Je vous propose cette semaine deux lectures possibles de l’histoire des neurosciences : celle que j’appellerais « la petite » et l’autre, moins évidente mais peut-être plus enivrante, celle de « la grande ».

Un bel exemple de la petite histoire des neurosciences nous est donné par une initiative des étudiant.es gradué.es de l’université de la Colombie-Britannique et de l’université de Calgary, toutes deux de l’ouest canadien. Intitulé « Neuroscience Through the Ages Online Interactive Timeline« , il s’agit d’un site web où l’on peut naviguer une ligne du temps verticale où différentes figures marquantes de l’histoire des neurosciences sont illustrées par un dessin de style bande-dessinée. Et de fait, quand on clique sur l’une des images, on accède à une courte BD de quelques images chacune résumant la contribution scientifique de la personne en question.

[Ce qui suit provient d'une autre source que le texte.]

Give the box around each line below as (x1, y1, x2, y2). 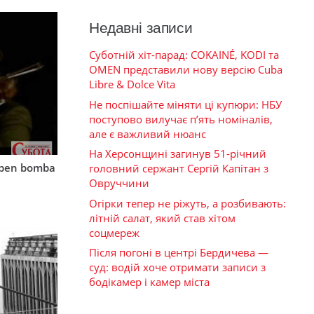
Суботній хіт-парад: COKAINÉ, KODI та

De Charles Darwin à Brenda Milner, en passant par Alois Alzheimer, Wilder Penfield ou Donald Hebb, c’est une dizaine de personnalités qui sont décrites pour l’instant sur cette ligne du temps. Mais la page d’accueil du site nous apprend que plusieurs autres s’en viennent prochainement, comme Rita Levimontalcini, Korbinian Brodmann, Alan Hodgkin et Andrew Huxley. Et l’on songe aussi à quelque chose sur Broca, Wernicke et Papez. Bref, on se rapproche du grand classique Neurocomic

Tout cela est fort intéressant et très accessible pour qui n’a aucune idée des jalons importants de l’histoire de cette discipline. Mais les récits historiques, et en particulier ceux de niveau débutant comme celui-ci, sont le résultat de choix et de simplifications inévitables. Or le déploiement d’une discipline scientifique dans le temps est souvent loin d’être une suite linéaire d’événements qui prennent appui les uns sur les autres. Bien sûr, cela arrive. Mais des gens comme Thomas Kuhn ont bien montré que la « science normale » fonctionne souvent pendant un temps à l’intérieur d’un paradigme dominant jusqu’à ce que l’accumulation de données « a-normales » (i.e. hors de la norme, de ce à quoi l’on s’attendait) amène des révolutions scientifiques et avec elles des changements radicaux de paradigmes.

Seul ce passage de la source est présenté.